Camellia sinensis, oxidation, CTC, flush, gongfu, FTGFOP, L-theanine — the working vocabulary of tea, defined plainly and accurately.

By Justin Park · ~12 min read · Updated 2026-06-23

Tea has its own language, and most of it is older than the words we usually reach for. This glossary defines 65+ terms a curious drinker actually runs into — on a tin, a tasting note, a vendor's site, or in an argument about whether pu-erh is really "fermented." Each definition is written to be crisp and liftable: read one entry and you know the thing.

We've kept the definitions honest. Where a common term is technically wrong — "fermentation" gets used for processes that are actually oxidation — we say so. Where a word is fuzzy by nature ("dark tea," "artisan"), we flag the fuzziness instead of pretending it's precise. Health-adjacent compounds like catechins and L-theanine are described as "studied for" their effects, not promised as cures.

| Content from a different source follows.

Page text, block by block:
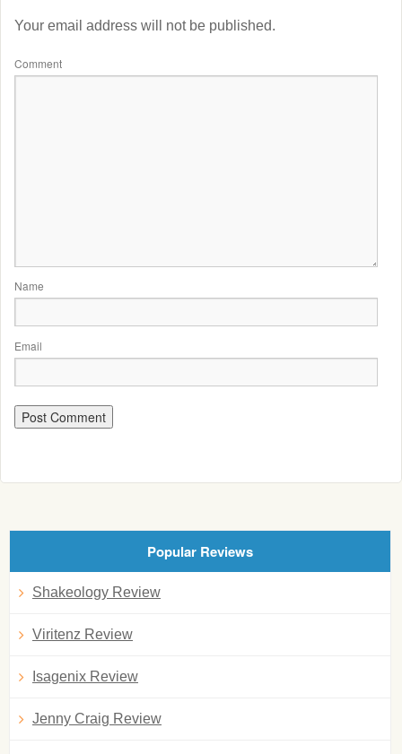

Reviewed and current as of 2026. If you only remember one thing: all "true" tea — black, green, white, oolong, yellow, and dark — comes from one plant, Camellia sinensis; everything else steeped in hot water is technically a tisane.

The short version

  • All true tea comes from one species, Camellia sinensis; herbal "teas" (chamomile, peppermint, rooibos) are tisanes, not tea.
  • The six tea types differ mainly by how much the leaf is oxidized — from near-zero (green, white) to full (black) — not by different plants.
  • "Fermentation" is usually a misnomer: most tea is oxidized (an enzymatic, oxygen-driven process). Only pu-erh and dark teas undergo true microbial fermentation.
  • Leaf-grade acronyms like FTGFOP describe leaf size, wholeness, and tip content — not a guaranteed taste rating.
  • Catechins, EGCG, and L-theanine are tea compounds studied for various effects; this glossary describes them, it does not make medical claims.

Find your match

30-sec finder

Question 1 of 6

What do you want your tea to do for you?

How to use this glossary

Terms are grouped into five families below, then defined in full in the master list. Skim the family you need, or read straight through. Cross-references point you to related entries.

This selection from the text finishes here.